» WORK INSTRUCTION:
Using the lines below, work out the count of those that hold "baby". Give the number only.

» WORKING DATA:
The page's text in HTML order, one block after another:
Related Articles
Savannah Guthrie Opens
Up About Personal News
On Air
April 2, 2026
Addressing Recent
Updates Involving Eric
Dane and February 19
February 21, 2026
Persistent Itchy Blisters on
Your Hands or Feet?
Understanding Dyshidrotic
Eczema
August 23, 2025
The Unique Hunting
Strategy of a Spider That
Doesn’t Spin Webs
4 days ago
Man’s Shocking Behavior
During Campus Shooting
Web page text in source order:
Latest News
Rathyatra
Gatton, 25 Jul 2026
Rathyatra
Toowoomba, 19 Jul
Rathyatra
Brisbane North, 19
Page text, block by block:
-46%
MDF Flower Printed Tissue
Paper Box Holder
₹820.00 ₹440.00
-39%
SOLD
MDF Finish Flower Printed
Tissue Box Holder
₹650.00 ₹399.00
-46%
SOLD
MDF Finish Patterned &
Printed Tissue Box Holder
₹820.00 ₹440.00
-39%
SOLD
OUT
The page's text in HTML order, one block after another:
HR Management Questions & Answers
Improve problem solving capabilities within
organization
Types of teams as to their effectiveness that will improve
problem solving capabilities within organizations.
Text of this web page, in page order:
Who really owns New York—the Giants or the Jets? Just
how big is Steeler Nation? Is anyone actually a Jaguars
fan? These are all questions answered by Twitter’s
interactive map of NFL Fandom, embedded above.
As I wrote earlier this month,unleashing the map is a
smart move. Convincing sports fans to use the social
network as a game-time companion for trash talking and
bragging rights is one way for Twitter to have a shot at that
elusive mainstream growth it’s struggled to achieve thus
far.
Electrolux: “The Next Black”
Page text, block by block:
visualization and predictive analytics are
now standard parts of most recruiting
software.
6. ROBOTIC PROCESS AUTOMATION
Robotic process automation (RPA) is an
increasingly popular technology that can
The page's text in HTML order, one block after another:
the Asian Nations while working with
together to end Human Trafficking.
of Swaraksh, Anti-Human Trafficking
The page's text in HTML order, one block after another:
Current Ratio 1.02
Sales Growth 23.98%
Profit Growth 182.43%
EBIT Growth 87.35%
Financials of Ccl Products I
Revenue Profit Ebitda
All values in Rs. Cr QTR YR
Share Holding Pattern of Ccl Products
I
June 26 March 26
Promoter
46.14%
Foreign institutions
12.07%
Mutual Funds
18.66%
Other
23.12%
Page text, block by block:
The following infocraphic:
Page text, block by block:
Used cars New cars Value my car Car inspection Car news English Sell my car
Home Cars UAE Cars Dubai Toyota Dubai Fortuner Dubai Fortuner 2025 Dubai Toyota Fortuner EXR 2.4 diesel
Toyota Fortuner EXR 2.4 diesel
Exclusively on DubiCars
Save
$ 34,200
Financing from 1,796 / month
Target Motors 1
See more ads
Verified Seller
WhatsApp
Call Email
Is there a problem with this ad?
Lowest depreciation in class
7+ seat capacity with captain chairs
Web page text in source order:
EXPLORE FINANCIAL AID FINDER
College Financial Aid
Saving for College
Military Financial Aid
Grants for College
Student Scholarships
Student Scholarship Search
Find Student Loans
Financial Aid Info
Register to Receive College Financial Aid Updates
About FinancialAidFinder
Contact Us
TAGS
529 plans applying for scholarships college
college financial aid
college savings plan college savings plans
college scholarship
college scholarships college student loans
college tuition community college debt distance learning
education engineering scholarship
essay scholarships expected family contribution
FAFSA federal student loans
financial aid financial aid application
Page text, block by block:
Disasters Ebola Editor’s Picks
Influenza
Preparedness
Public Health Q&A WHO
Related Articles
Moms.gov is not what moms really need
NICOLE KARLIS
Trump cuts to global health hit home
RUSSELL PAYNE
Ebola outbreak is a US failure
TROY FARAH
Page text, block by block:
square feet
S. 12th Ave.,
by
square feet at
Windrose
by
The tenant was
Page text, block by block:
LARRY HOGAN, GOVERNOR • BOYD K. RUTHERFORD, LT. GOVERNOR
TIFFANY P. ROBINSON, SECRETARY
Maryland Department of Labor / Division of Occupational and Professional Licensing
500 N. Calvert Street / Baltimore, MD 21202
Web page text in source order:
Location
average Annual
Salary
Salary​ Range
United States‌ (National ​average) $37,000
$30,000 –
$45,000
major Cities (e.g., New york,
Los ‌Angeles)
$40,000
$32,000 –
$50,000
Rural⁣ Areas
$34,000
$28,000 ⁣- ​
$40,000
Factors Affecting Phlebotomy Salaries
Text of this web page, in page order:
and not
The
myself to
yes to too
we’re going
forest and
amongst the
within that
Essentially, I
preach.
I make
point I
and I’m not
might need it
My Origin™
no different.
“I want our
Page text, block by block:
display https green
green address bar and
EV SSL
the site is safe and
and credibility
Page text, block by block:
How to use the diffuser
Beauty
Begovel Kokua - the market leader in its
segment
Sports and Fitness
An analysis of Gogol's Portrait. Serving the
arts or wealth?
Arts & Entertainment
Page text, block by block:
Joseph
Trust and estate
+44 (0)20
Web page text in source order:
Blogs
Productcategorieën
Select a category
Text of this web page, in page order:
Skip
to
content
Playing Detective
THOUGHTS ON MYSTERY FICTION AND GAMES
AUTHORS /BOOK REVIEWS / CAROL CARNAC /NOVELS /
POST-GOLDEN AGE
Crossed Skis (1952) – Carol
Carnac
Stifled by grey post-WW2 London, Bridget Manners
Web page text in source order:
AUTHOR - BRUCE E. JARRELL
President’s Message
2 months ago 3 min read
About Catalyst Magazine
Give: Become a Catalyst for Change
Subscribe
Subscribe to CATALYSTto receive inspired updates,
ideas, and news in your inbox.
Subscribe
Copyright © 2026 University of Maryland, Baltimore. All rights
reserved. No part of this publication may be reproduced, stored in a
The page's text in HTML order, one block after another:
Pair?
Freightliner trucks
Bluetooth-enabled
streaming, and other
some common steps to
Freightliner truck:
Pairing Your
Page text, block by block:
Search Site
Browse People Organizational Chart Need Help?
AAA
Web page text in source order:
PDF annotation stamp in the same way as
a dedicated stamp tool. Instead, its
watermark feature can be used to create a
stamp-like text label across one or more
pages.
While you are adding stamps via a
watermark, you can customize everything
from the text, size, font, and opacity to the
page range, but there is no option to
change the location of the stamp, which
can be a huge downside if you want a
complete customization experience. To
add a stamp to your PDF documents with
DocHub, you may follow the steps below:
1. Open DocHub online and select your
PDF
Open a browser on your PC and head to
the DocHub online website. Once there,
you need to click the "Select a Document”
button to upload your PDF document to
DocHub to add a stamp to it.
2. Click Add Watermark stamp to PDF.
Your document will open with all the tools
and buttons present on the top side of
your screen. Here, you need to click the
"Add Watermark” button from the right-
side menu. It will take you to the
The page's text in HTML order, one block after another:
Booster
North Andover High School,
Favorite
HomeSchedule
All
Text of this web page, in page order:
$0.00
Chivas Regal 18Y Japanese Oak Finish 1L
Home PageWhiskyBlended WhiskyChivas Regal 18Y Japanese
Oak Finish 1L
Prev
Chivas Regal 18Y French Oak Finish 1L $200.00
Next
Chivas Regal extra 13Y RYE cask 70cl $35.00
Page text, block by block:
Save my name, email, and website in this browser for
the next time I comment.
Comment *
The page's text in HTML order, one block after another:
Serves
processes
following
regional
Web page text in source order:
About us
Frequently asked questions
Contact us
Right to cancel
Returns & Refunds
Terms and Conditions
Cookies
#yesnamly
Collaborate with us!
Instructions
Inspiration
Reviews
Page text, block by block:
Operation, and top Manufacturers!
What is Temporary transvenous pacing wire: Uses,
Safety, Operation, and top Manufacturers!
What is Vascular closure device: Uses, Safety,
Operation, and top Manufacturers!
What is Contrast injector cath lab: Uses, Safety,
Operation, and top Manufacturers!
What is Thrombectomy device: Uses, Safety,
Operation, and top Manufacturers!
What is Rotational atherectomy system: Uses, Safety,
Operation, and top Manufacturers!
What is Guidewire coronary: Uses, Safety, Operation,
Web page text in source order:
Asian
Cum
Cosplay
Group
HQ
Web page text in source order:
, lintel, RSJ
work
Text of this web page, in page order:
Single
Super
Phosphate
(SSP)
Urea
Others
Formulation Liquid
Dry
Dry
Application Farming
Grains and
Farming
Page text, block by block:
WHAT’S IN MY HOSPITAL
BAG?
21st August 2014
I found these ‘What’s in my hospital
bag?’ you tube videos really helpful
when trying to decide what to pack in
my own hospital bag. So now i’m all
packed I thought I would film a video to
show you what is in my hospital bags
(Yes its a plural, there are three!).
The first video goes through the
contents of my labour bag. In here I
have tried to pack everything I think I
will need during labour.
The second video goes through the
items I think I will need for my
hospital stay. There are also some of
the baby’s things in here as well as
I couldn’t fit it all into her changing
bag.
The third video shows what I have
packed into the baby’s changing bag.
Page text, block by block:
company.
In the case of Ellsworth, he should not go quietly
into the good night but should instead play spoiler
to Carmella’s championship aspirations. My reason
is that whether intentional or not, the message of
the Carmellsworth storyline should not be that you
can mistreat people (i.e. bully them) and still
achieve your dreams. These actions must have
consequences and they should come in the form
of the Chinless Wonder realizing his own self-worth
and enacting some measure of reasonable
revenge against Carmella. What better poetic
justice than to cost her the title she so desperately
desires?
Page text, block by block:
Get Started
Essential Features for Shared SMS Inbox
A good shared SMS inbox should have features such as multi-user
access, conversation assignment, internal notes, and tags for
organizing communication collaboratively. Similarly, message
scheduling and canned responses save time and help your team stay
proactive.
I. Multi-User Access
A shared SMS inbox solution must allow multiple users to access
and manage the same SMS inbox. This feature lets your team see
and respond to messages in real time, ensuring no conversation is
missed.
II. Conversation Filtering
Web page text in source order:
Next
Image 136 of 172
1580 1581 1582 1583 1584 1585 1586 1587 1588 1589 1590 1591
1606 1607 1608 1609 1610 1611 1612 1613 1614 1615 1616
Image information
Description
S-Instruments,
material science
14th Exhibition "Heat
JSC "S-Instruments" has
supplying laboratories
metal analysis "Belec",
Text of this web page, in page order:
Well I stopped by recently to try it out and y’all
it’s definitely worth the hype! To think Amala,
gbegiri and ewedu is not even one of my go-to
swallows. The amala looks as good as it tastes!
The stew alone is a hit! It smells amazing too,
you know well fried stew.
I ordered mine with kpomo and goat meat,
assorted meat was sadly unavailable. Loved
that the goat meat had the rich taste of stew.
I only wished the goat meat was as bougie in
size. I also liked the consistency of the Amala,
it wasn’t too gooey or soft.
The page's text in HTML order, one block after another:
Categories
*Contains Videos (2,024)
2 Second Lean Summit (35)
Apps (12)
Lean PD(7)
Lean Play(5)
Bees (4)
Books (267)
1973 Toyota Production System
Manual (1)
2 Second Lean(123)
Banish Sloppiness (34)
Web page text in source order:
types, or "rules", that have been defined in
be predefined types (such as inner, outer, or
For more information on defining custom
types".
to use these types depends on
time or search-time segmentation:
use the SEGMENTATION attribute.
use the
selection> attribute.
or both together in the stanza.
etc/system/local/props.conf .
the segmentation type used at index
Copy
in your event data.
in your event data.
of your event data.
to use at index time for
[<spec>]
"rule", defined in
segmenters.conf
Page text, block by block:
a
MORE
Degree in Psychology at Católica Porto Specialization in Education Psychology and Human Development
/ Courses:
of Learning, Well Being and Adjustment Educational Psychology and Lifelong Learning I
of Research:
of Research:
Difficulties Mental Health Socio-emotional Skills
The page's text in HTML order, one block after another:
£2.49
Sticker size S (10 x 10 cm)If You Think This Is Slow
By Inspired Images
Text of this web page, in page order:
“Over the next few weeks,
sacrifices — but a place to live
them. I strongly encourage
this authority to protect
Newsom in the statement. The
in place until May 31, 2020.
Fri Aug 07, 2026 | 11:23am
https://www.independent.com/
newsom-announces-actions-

» RESPONSE AREA:
2